[Records from a collection]
- - - -

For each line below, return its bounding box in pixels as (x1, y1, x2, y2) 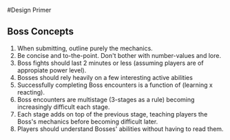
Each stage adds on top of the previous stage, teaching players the (17, 110, 208, 118)
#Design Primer (7, 6, 52, 14)
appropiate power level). (17, 66, 87, 74)
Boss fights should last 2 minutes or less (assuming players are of (17, 59, 205, 67)
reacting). (17, 88, 45, 96)
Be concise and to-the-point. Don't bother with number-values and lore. (17, 51, 222, 59)
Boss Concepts (7, 26, 74, 37)
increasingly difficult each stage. (17, 103, 110, 111)
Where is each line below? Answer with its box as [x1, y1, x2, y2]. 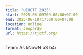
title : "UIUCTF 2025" [5, 7, 51, 13]
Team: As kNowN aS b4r [5, 45, 57, 50]
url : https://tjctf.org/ [5, 31, 58, 36]
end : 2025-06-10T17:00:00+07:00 [5, 17, 73, 22]
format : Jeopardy [5, 26, 42, 31]
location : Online [5, 21, 42, 27]
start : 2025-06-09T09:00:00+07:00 [5, 12, 78, 17]
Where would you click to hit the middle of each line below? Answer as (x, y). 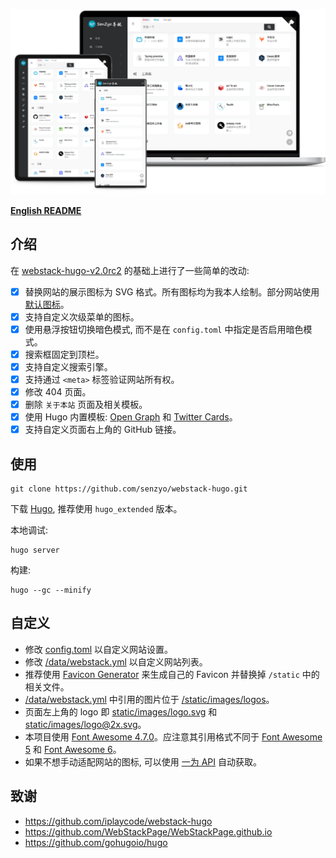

- - - -

■ Exercise instructions:
Your job is to repeat every entry exactly, keeping all pictures out of the copy.

■ Solution below:
For each line below, return its bounding box in pixels as (x1, y1, x2, y2) 
Each stage adds on top of the previous stage, teaching players the (17, 110, 208, 118)
#Design Primer (7, 6, 52, 14)
appropiate power level). (17, 66, 87, 74)
Boss fights should last 2 minutes or less (assuming players are of (17, 59, 205, 67)
reacting). (17, 88, 45, 96)
Be concise and to-the-point. Don't bother with number-values and lore. (17, 51, 222, 59)
Boss Concepts (7, 26, 74, 37)
increasingly difficult each stage. (17, 103, 110, 111)
Where is each line below? Answer with its box as [x1, y1, x2, y2]. 
title : "UIUCTF 2025" [5, 7, 51, 13]
Team: As kNowN aS b4r [5, 45, 57, 50]
url : https://tjctf.org/ [5, 31, 58, 36]
end : 2025-06-10T17:00:00+07:00 [5, 17, 73, 22]
format : Jeopardy [5, 26, 42, 31]
location : Online [5, 21, 42, 27]
start : 2025-06-09T09:00:00+07:00 [5, 12, 78, 17]
Where would you click to hit the middle of each line below? Answer as (x, y). 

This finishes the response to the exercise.